REQUIRED ACTION: Only the lines from the one containing "は改行を入れません． また各列における成分は省略する事が可能です． (8, 150, 460, 171)" to the end of the records belong in the copy. Reproduce them word for word and drop the pictures.
---------- DATA RECORDS
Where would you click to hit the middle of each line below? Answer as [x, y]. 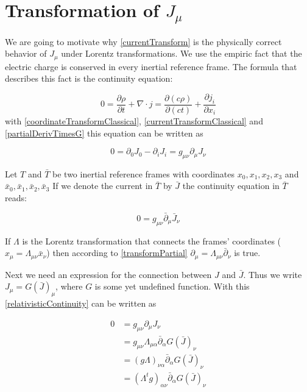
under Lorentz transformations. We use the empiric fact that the [182, 53]
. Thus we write [273, 274]
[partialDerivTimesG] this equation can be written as [104, 133]
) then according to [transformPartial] [117, 253]
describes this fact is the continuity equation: [89, 78]
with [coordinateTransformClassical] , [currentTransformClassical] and [134, 120]
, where [69, 286]
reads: [16, 198]
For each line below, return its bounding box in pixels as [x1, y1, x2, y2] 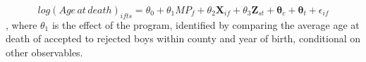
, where [6, 17, 37, 32]
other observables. [6, 44, 83, 59]
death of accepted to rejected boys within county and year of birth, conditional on [6, 31, 361, 46]
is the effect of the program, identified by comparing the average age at [51, 17, 360, 32]
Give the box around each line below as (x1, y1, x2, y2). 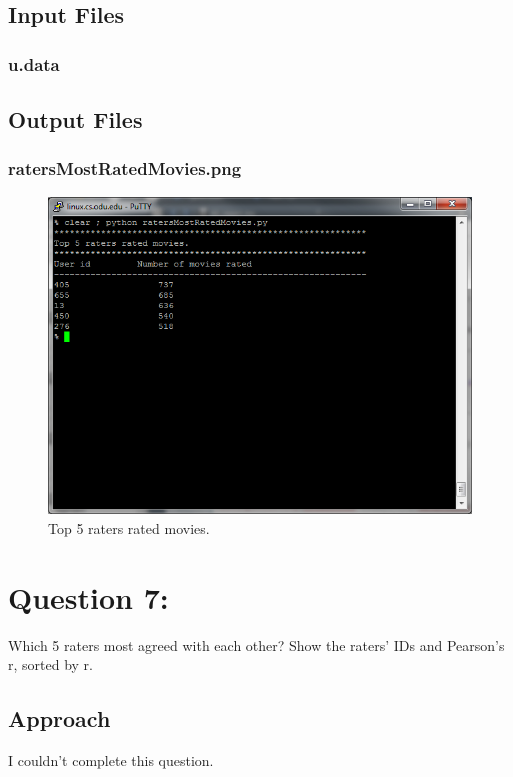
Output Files (8, 104, 143, 135)
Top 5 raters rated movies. (48, 518, 210, 539)
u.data (8, 51, 60, 76)
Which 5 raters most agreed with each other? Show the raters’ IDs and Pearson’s (8, 634, 505, 655)
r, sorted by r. (8, 654, 93, 675)
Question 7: (8, 576, 169, 617)
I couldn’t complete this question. (8, 750, 214, 771)
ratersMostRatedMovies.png (8, 156, 242, 181)
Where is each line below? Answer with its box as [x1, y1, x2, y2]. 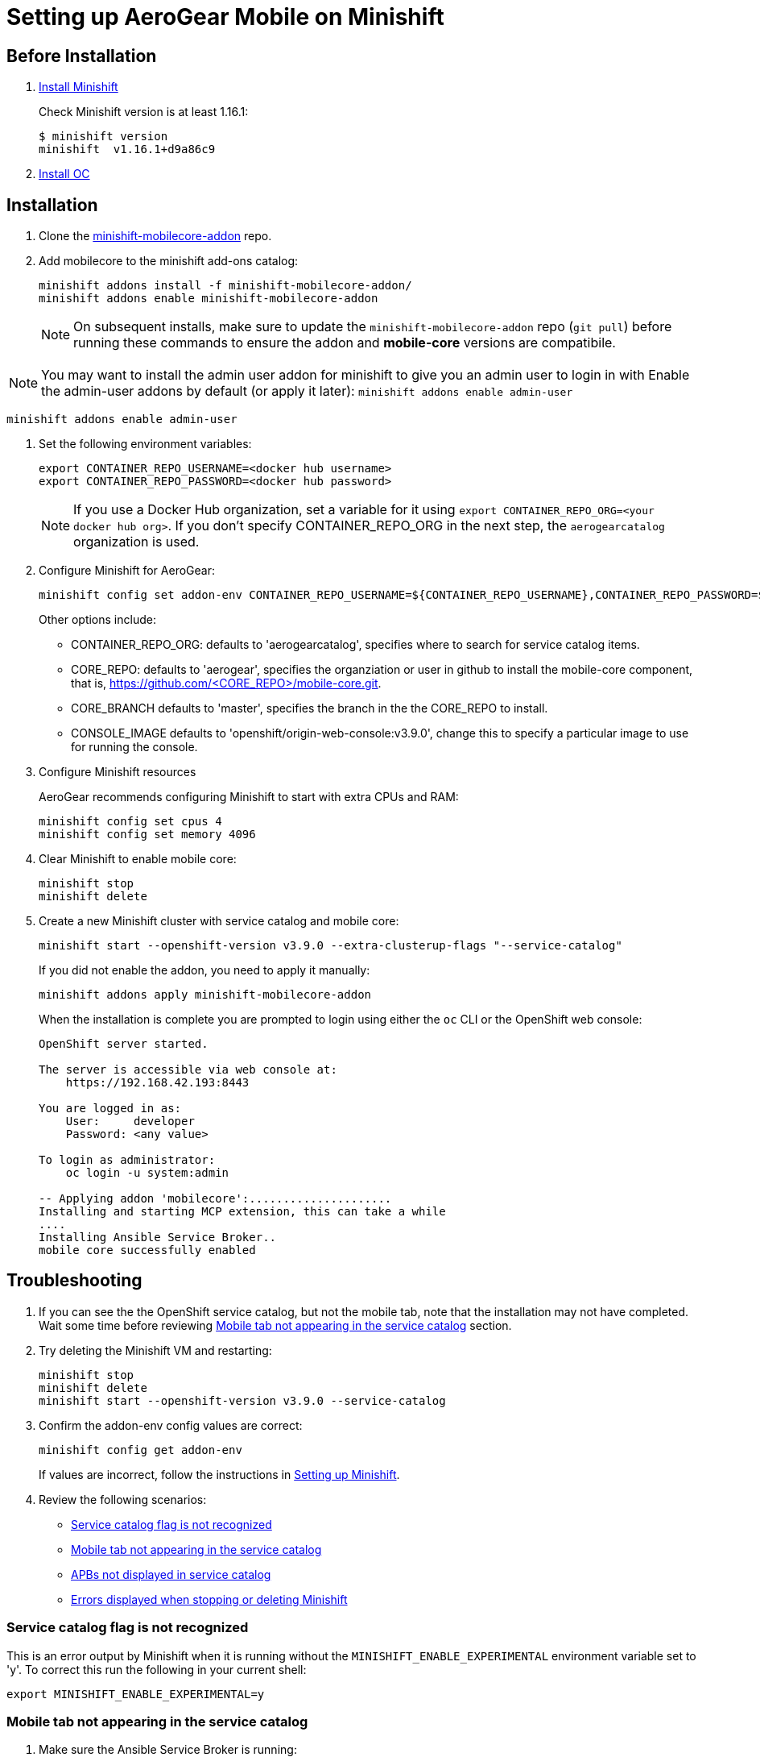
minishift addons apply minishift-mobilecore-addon [39, 988, 372, 1002]
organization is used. [73, 534, 200, 550]
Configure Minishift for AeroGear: [39, 563, 215, 578]
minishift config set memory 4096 [39, 828, 256, 841]
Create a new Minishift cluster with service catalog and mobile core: [39, 914, 399, 928]
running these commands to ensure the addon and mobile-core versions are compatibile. [73, 334, 616, 351]
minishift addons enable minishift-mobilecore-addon [39, 292, 378, 305]
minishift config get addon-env [39, 1443, 242, 1456]
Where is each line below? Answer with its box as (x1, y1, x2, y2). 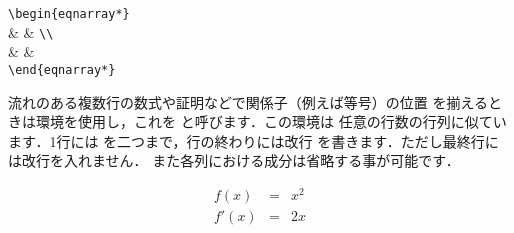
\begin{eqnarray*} (8, 7, 130, 21)
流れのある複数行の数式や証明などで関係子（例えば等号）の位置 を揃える (8, 91, 488, 112)
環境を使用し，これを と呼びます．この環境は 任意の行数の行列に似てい (35, 111, 507, 132)
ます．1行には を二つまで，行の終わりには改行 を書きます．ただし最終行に (8, 130, 499, 151)
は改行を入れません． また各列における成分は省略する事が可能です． (8, 150, 460, 171)
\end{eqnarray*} (8, 62, 116, 77)
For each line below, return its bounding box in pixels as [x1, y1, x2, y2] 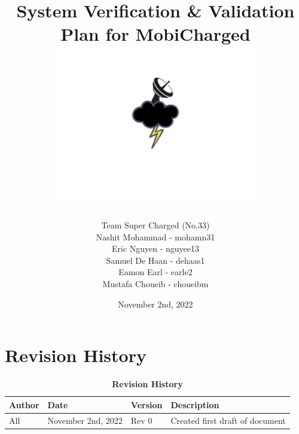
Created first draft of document [170, 414, 286, 426]
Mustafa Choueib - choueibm [102, 278, 209, 290]
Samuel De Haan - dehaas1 [106, 254, 205, 266]
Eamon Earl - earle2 [118, 266, 193, 278]
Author [9, 398, 39, 411]
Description [170, 398, 219, 411]
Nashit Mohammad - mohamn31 [96, 230, 215, 243]
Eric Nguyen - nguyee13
--------------------
FINAL ANSWER:
は改行を入れません． また各列における成分は省略する事が可能です． (8, 150, 460, 171)
\end{eqnarray*} (8, 62, 116, 77)
For each line below, return its bounding box in pixels as [x1, y1, x2, y2] 
Created first draft of document [170, 414, 286, 426]
Mustafa Choueib - choueibm [102, 278, 209, 290]
Samuel De Haan - dehaas1 [106, 254, 205, 266]
Eamon Earl - earle2 [118, 266, 193, 278]
Author [9, 398, 39, 411]
Description [170, 398, 219, 411]
Nashit Mohammad - mohamn31 [96, 230, 215, 243]
Eric Nguyen - nguyee13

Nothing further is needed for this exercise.